Снова подарят букеты лилий, серых, расхристанных и увядших.
Как же там модно… а, в знак респекта. Плохо, забота когда забыта.
Осень думает: жизни вектор падает в петроэлектросбыты,
в пыльный ковер — не судьба прибраться, в чашки, немытые две недели.
Осень шепчет сквозь зубы: братцы, как же вы все мне поднадоели.
Все ваши лилии из-под палки, даже ухмылка — и то душевней,
ей в отвратительной коммуналке запах удавку кладет на шею.

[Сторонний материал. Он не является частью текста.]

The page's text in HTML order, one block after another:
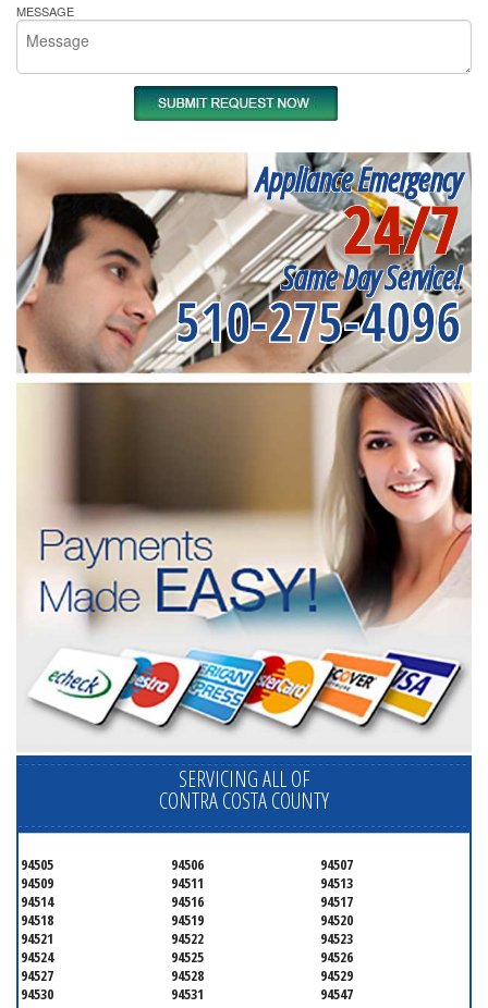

Ей тут для вас распевать синицей, листья разбрасывать истеричкой:
может быть, счастье ей и приснится где-то на проводе электрички...

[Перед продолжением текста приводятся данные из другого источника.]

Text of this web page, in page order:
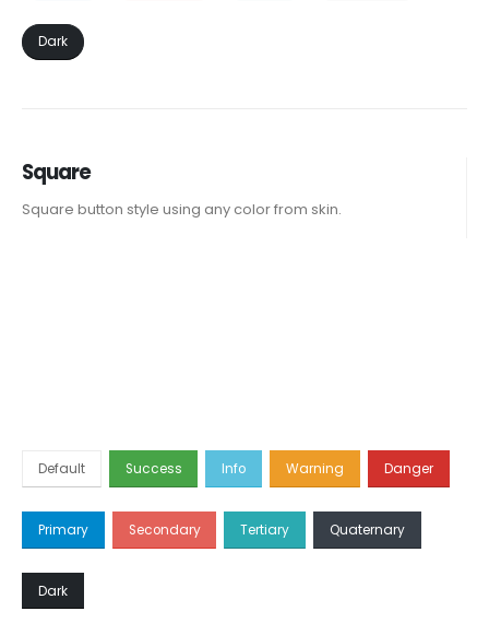
Dark
Square
Square button style using any color from skin.
Default Success Info Warning Danger
Primary Secondary Tertiary Quaternary
Dark

Каждый оптиковолоконный кабель важнее осенних песен.
Осень плачется на балконы каждый-прекаждый рабочий месяц.
Всем бы смотреть про влюбленных всяких, или двойное смертоубийство,
подозреваемых там — десятки, и в главной роли опять Клинт Иствуд.
Все дружно пялятся в мониторы, а с бутербродом вкусней, вообще-то.

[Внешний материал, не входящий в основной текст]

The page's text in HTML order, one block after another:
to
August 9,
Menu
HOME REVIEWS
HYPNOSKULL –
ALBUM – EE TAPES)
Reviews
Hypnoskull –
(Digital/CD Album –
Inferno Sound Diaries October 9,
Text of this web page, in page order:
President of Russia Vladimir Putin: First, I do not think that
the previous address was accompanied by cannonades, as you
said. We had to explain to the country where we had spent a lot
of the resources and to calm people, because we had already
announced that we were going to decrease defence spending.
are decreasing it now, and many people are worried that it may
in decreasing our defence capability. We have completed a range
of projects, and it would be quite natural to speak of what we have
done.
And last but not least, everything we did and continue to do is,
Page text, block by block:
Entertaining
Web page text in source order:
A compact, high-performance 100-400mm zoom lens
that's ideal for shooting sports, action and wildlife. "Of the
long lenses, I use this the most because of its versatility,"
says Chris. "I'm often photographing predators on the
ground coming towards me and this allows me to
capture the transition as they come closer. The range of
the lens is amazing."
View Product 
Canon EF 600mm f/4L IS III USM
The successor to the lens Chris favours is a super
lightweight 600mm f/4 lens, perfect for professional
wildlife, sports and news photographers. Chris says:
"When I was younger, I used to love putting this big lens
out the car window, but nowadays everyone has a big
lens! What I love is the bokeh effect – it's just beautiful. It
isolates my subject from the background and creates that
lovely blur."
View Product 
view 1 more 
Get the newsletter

Осень танцующей Айседорой что-то показывает: все тщетно.
Осень бросается афоризмом — это как мёртвому класть припарки.
Осень садится Киану Ривзом с булкой на лавочку в старом парке,
где даже птицы не ночевали, солнце запуталось в паутине.
Если вернусь с разочарованьем, знаю теперь я, куда идти мне.
2012: история Ханны Смоль
Это было 11 лет назад. Она пришла ко мне говорить о поэзии, о религии, о политике, о высоком. Но тем трудным подростком, что проживает кризисы вовремя. Ей было 16. Мне могло запомниться все что угодно: подаренная мной Библия, её жуткий макияж, угловатость или разговоры про парней на Неве или её уже написанные куча сборников, но втемяшились в память именно желтые сережки с кисточками. Потому что она сказала, что стащила их из супермаркета. Потому что — «бунт, мне 16 и так можно». Потому что она уже тогда сходила с ума от всякой необычной бижутерии. Это было каким-то символом ее невписывания в рамки, это взрывало мне мозг на тот момент и как-то подорвало мою правильную вселенную, где хорошие девочки так не делают. Но в 16 она была моей плохой девочкой.